ACTION ITEM.
Count the lines below that hold the word "team" and say how many, with no other text.
* * * *
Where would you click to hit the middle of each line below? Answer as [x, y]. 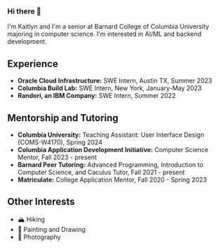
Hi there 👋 [25, 11]
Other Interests [41, 202]
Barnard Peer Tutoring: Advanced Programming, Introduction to [110, 164]
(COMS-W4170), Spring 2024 [60, 142]
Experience [33, 64]
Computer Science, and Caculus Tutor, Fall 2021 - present [101, 172]
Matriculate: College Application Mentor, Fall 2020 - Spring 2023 [112, 180]
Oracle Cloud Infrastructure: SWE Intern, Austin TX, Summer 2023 [115, 81]
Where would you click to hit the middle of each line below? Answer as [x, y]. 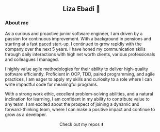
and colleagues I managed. [32, 59]
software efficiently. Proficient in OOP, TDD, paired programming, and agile [80, 74]
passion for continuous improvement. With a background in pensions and [78, 38]
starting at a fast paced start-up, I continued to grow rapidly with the [73, 44]
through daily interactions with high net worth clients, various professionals [80, 54]
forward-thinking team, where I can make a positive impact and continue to [80, 109]
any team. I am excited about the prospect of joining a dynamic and [72, 104]
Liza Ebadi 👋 [81, 9]
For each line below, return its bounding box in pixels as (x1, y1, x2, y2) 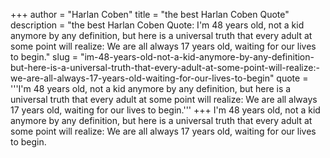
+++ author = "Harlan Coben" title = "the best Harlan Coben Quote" (10, 9, 290, 20)
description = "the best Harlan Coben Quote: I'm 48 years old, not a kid (10, 19, 305, 31)
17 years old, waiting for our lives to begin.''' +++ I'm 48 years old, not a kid (10, 104, 321, 116)
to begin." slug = (10, 51, 78, 63)
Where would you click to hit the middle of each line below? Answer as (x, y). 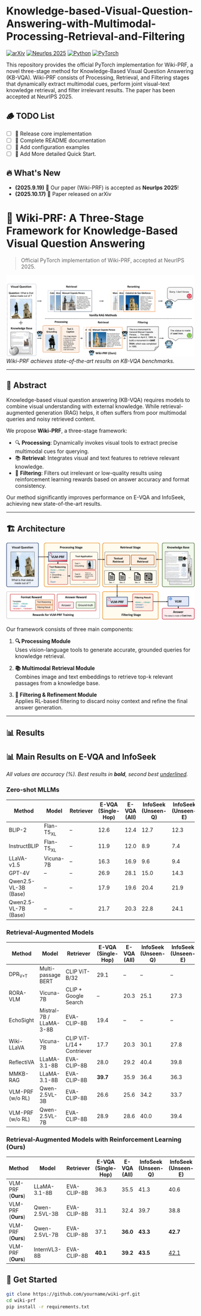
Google (74, 996)
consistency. (31, 485)
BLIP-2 (18, 830)
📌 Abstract (26, 386)
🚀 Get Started (32, 1280)
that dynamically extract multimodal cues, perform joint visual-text (88, 84)
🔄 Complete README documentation (60, 140)
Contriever (79, 1051)
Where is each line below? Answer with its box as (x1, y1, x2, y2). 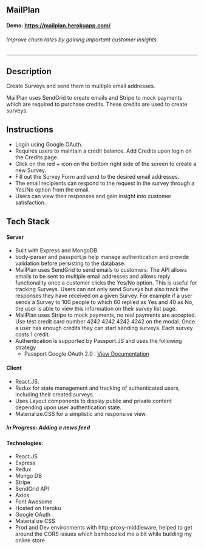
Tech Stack (6, 216, 50, 227)
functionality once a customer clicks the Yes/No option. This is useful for (15, 279, 197, 286)
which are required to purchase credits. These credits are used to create (6, 100, 188, 108)
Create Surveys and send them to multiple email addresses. (6, 82, 156, 89)
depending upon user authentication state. (15, 404, 122, 411)
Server (6, 233, 24, 241)
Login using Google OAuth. (15, 140, 83, 148)
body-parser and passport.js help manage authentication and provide (15, 254, 189, 261)
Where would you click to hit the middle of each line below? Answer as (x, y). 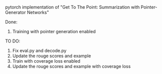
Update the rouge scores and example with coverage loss (71, 66)
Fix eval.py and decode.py (39, 51)
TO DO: (13, 41)
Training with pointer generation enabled (54, 31)
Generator (16, 12)
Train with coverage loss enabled (46, 61)
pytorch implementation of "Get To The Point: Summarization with (73, 7)
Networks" (38, 12)
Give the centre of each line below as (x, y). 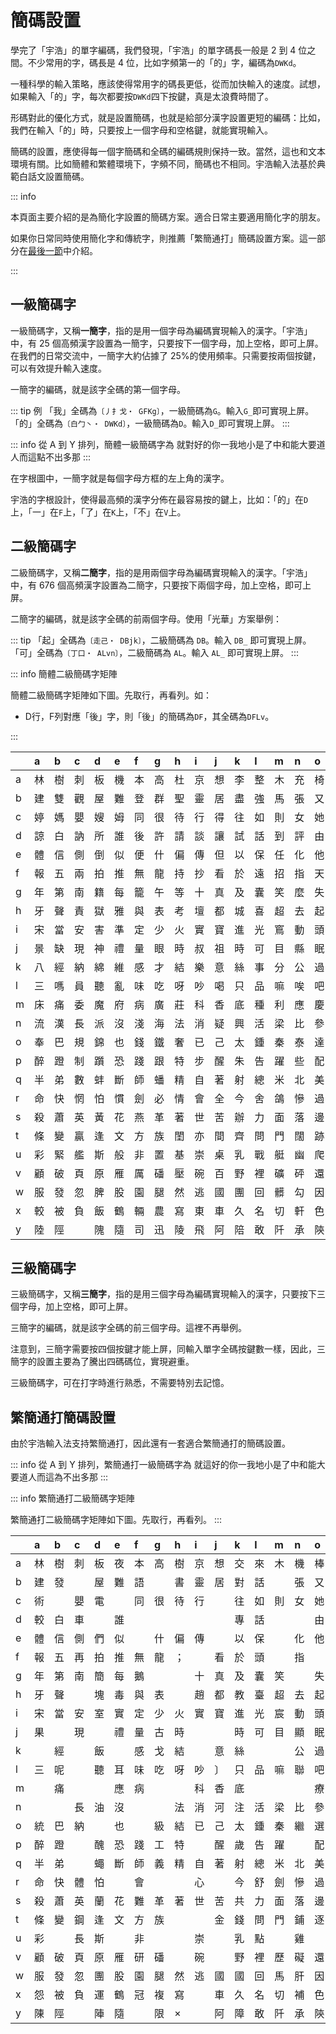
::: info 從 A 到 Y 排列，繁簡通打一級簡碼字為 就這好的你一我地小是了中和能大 (168, 1465)
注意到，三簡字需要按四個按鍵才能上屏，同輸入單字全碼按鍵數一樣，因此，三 (168, 1349)
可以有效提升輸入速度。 (58, 368)
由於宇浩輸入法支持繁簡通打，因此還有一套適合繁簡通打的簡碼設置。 (150, 1443)
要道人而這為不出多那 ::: (59, 1477)
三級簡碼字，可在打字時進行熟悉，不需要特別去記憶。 (120, 1383)
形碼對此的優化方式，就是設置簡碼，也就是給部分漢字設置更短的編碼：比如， (168, 117)
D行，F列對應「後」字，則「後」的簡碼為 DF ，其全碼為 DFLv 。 (149, 716)
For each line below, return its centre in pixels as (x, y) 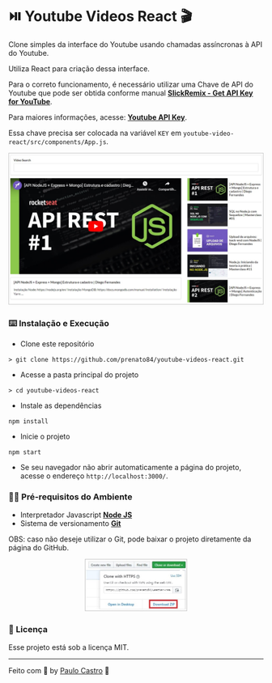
* * * *
RESPONSE.
2